Apple announced its new plan for content publishers this week, and already it’s making money for the publishing industry by enabling wild, eyeball-grabbing headlines guaranteed to bring in the readers.
“Apple Just F****d Over Online Music Subs”
“Steve Jobs to Pubs: Our Way or Highway”
“Apple Launches Subscription System, Gouges Publishers in the Process”

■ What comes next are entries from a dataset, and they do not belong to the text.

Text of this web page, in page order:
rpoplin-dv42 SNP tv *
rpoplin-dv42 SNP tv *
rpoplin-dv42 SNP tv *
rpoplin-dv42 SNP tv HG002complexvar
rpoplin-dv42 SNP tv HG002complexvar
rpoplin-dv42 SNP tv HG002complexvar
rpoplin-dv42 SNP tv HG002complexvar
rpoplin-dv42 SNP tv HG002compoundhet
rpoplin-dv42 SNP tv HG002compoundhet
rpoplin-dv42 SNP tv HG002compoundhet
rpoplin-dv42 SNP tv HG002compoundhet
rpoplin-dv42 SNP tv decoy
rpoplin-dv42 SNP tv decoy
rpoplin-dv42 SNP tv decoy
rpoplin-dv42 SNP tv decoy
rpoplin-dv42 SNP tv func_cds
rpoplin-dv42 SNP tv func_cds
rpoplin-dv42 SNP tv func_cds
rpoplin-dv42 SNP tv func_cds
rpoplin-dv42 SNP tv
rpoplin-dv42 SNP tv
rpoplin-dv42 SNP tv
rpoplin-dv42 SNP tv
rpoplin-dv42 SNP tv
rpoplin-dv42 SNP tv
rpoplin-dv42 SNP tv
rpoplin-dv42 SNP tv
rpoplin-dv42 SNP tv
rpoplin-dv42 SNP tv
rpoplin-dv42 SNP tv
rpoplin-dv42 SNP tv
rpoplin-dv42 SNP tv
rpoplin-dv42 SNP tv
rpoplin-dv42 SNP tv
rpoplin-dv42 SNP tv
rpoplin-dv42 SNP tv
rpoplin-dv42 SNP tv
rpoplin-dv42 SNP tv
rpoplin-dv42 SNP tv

“Apple Subscription Plans Anger Content Providers”
Digital-publishing-technology provider NewspaperDirect called Apple’s new policy ” unjustifiable,” “inexcusable,” “self-serving” and “ridiculous.”
The International Newsmedia Marketing Association felt “betrayed.”
OK, OK. We get the idea.
Movie critic Roger Ebert summarized another view in some quarters by tweeting: “Steve Jobs contributes his bit to the destruction of print media.”
That’s a compliment, not a criticism, by the way.
Meanwhile, just a day after Apple unleashed its new plan, Google unveiled one of its own, called Google One Pass. USA Today says the Google plan “undercuts Apple.”
So let’s collect ourselves and think this through. Is Apple’s plan really a major slap in the face to the publishing industry? Will it help kill print? And is Google’s One Pass a preferable alternative?